#### [Task material]
+++++

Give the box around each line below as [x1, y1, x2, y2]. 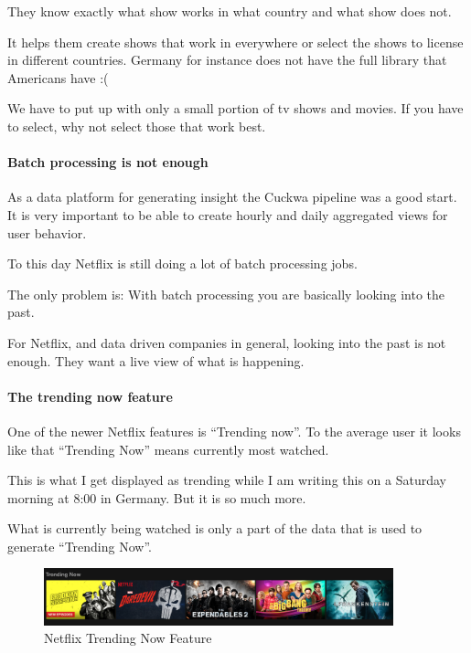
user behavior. [7, 223, 87, 242]
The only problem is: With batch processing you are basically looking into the [7, 284, 445, 303]
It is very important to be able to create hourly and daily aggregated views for [7, 205, 448, 224]
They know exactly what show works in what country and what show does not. [7, 2, 452, 20]
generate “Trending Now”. [7, 536, 152, 555]
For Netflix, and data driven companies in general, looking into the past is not [7, 332, 446, 352]
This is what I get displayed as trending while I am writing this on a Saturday [7, 470, 447, 490]
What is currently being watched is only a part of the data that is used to [7, 519, 423, 538]
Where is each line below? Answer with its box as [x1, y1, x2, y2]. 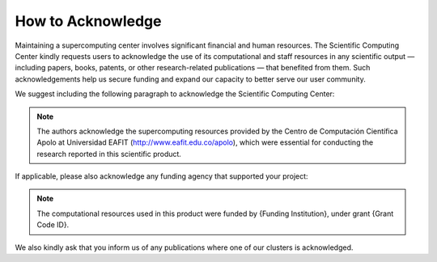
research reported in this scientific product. [36, 149, 182, 158]
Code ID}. [36, 220, 70, 230]
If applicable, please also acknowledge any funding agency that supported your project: [15, 171, 308, 181]
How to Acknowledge [15, 12, 162, 30]
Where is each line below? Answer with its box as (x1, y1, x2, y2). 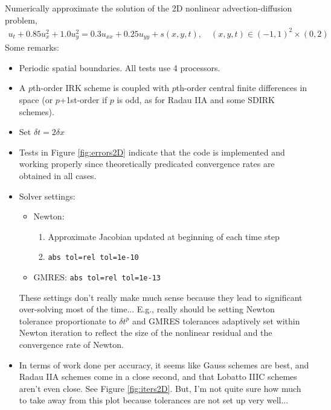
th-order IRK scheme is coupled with (33, 81, 169, 94)
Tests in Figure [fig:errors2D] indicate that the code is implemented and (19, 145, 285, 158)
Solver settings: (19, 189, 76, 202)
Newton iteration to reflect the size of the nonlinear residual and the (19, 326, 272, 339)
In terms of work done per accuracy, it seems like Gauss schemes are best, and (19, 358, 309, 371)
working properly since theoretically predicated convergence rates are (19, 157, 275, 170)
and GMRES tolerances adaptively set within (132, 314, 300, 327)
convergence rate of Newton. (19, 338, 124, 350)
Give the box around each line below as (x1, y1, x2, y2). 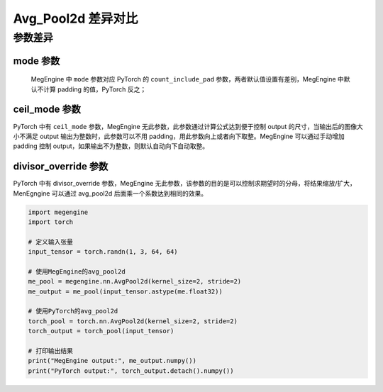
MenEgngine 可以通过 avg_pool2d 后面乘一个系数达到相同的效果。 (13, 189, 208, 198)
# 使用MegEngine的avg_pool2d (28, 267, 126, 276)
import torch (28, 218, 74, 226)
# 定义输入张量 (28, 237, 74, 246)
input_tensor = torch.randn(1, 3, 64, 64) (28, 248, 178, 256)
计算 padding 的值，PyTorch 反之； (43, 85, 147, 94)
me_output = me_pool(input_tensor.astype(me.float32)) (28, 287, 223, 296)
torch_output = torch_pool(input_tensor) (28, 327, 174, 335)
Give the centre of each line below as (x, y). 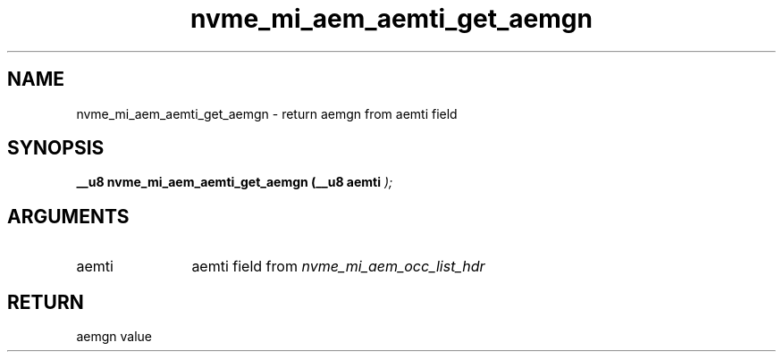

+++++

Which of the lines above carry the string "looking"? Pick them out and copy them.

The only problem is: With batch processing you are basically looking into the [7, 284, 445, 303]
For Netflix, and data driven companies in general, looking into the past is not [7, 332, 446, 352]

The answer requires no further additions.